GBSC

Graph Based Sequence Clustering is a method for identifying and clustering short tandem repeats (STRs) by repetitive patterns. It first scans all database sequences to identify STRs and determine their graph representations. Then, it groups sequences having identical graph representations. Additionally, it can search for sequences having the same graph representation. Therefore, the method can work in the following modes: identify, cluster, and search.

Installation

First, you need to download GBSC source code. The official version you can download from method’s GitHub release page. Then extract the archive what you can do using the following command:

tar zxvf gbsc-1.0.0.tar.gz

Before you compile the project, you need to resolve build dependencies.

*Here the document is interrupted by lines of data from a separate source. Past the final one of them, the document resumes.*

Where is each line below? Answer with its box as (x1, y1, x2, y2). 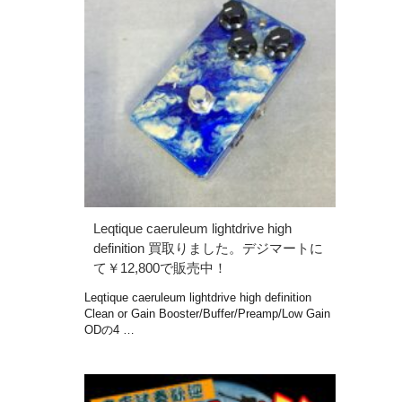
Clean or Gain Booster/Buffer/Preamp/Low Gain (84, 306, 330, 320)
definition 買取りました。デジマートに (93, 240, 323, 256)
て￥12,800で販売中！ (93, 259, 227, 275)
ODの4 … (84, 322, 135, 336)
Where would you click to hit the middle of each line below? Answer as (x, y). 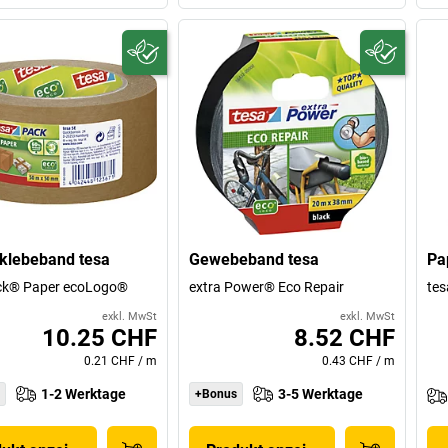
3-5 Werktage (321, 394)
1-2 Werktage (83, 394)
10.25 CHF (100, 338)
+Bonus (216, 394)
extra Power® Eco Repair (267, 287)
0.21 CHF (110, 361)
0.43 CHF (347, 361)
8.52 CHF (344, 338)
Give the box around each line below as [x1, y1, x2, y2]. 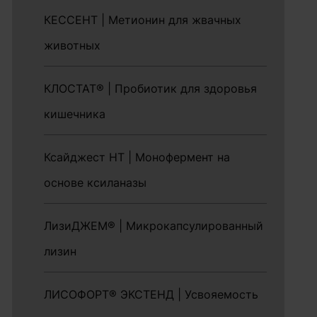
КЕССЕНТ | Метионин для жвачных [44, 13, 242, 27]
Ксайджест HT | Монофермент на [44, 150, 231, 164]
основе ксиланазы [44, 175, 147, 190]
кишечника [44, 107, 106, 121]
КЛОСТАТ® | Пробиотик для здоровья [44, 81, 258, 96]
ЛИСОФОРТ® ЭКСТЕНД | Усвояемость [44, 287, 259, 301]
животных [44, 38, 101, 52]
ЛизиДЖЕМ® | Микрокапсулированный [44, 219, 264, 233]
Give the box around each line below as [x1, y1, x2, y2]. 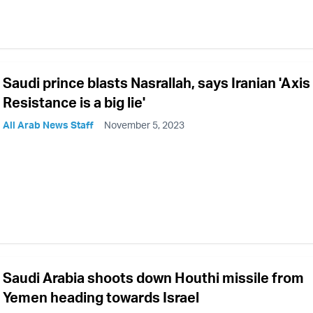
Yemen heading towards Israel [3, 289, 199, 307]
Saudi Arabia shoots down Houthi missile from [3, 269, 304, 287]
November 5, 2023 [104, 119, 184, 131]
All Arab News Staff [3, 119, 94, 131]
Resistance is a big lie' [3, 94, 145, 112]
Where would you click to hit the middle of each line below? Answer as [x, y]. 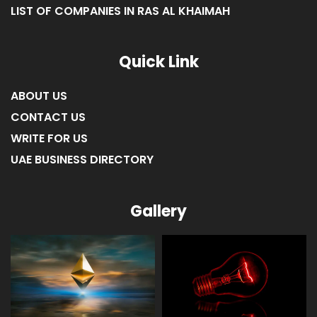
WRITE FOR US [49, 138]
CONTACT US [48, 117]
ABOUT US [39, 96]
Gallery [158, 211]
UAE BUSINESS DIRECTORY [82, 159]
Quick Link [158, 62]
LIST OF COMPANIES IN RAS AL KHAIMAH [120, 11]
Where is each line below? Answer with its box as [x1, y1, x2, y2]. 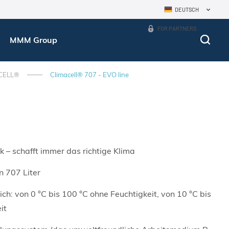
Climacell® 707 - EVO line [50, 71, 129, 79]
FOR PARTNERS [157, 25, 197, 32]
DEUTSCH [175, 6, 199, 13]
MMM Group [9, 35, 57, 45]
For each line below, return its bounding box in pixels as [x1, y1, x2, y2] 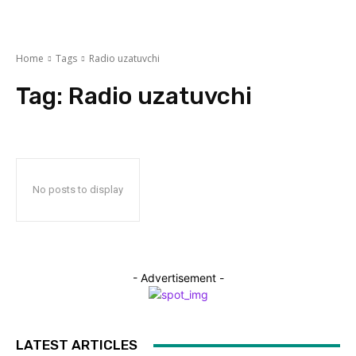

You can do it using the following command:

sudo apt install g++ make

Enter the directory using:

cd gbsc-1.0.0

Then configure and build the software by executing the following commands:

./configure
make

If you wish to install the method in your operating system, then do it using command:

make install

Usage

To identify STRs in fasta database, use the following syntax:

gbsc identify -i [fasta_db]

The syntax for clustering is:

gbsc cluster -i [fasta_db] --clusters-dir [output_dir]

It is also possible to search for similar STRs in a database using the following syntax:

gbsc search -i [fasta_db] --query-file [fasta_query]

For more help use either:

gbsc help

or:

gbsc [command] --help

Where possible commands are: identify, cluster, and search.